Exercise input -
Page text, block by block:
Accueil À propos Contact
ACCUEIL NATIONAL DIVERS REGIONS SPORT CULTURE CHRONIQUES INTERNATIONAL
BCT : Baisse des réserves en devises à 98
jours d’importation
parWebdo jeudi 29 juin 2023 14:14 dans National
* * *
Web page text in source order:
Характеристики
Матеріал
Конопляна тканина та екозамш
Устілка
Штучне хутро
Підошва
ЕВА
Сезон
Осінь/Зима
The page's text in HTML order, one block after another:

How to complete this task -
From the records above, extract exactly and only the lines that begin at the line with "Web page text" and stop after the line with "The page's text".

Finished task -
Web page text in source order:
Характеристики
Матеріал
Конопляна тканина та екозамш
Устілка
Штучне хутро
Підошва
ЕВА
Сезон
Осінь/Зима
The page's text in HTML order, one block after another:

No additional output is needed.